**Problem requirements:** For this exercise, please return exactly the line containing "解这个简单的方程组即可得到两个参数的值： (90, 199)" and each line after it through the end of the records, with no pictures included.

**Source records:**
***

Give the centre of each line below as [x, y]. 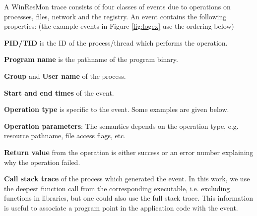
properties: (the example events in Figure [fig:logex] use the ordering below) [119, 26]
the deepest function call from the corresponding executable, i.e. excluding [117, 188]
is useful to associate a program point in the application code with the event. [121, 207]
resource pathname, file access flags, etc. [65, 135]
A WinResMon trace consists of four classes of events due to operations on [117, 6]
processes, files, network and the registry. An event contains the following [115, 16]
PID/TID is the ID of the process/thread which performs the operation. [116, 42]
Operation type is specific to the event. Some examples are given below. [117, 109]
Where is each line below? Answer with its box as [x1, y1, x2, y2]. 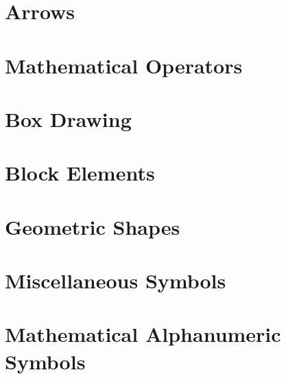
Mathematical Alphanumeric [5, 320, 281, 348]
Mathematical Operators [5, 51, 243, 79]
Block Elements [5, 159, 155, 187]
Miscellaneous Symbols [5, 266, 226, 295]
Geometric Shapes [5, 212, 180, 240]
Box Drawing [5, 104, 132, 133]
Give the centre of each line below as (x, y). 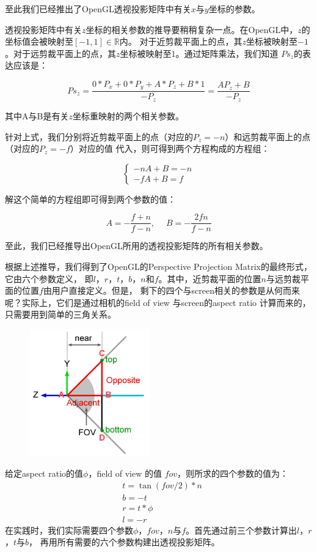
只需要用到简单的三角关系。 (60, 314)
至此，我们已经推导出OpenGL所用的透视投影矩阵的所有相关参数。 (137, 246)
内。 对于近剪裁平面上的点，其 (181, 41)
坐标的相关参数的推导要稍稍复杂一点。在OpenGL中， (192, 29)
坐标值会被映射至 (39, 41)
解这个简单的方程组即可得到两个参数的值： (90, 199)
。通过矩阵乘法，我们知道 (227, 53)
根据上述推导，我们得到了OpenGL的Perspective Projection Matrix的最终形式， (158, 266)
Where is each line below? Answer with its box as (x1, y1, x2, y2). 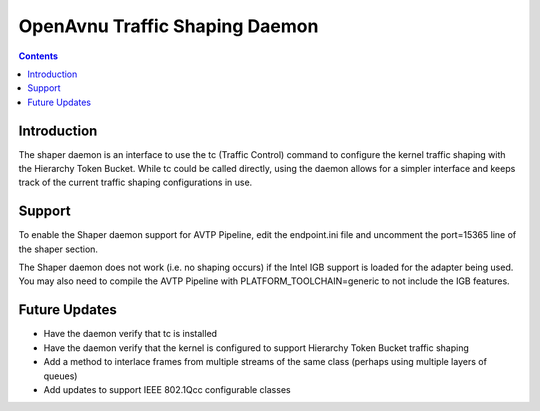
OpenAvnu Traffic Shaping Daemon (18, 15, 319, 37)
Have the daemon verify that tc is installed (43, 328, 218, 340)
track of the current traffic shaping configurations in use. (18, 176, 253, 189)
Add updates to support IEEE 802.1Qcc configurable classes (43, 383, 291, 395)
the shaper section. (18, 243, 99, 255)
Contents (18, 50, 59, 62)
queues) (43, 370, 78, 382)
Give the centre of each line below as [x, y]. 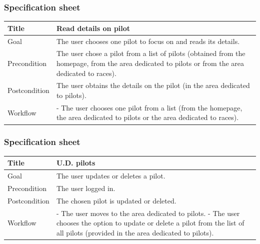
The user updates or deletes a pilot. [111, 176]
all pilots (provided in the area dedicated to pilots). [135, 232]
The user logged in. [86, 188]
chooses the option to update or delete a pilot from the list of [150, 223]
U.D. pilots [76, 163]
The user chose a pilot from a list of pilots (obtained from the [151, 53]
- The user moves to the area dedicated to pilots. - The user [148, 213]
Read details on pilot [93, 28]
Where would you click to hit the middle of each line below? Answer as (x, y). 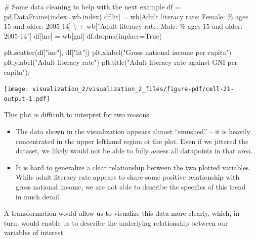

***

**Result for this task:**
解这个简单的方程组即可得到两个参数的值： (90, 199)
。通过矩阵乘法，我们知道 (227, 53)
根据上述推导，我们得到了OpenGL的Perspective Projection Matrix的最终形式， (158, 266)
Where is each line below? Answer with its box as (x1, y1, x2, y2). 
OpenAvnu Traffic Shaping Daemon (18, 15, 319, 37)
Have the daemon verify that tc is installed (43, 328, 218, 340)
track of the current traffic shaping configurations in use. (18, 176, 253, 189)
Add updates to support IEEE 802.1Qcc configurable classes (43, 383, 291, 395)
the shaper section. (18, 243, 99, 255)
Contents (18, 50, 59, 62)
queues) (43, 370, 78, 382)
Give the centre of each line below as [x, y]. 
The user updates or deletes a pilot. [111, 176]
all pilots (provided in the area dedicated to pilots). [135, 232]
The user logged in. [86, 188]
chooses the option to update or delete a pilot from the list of [150, 223]
U.D. pilots [76, 163]
The user chose a pilot from a list of pilots (obtained from the [151, 53]
- The user moves to the area dedicated to pilots. - The user [148, 213]
Read details on pilot [93, 28]
Where would you click to hit the middle of each line below? Answer as (x, y). 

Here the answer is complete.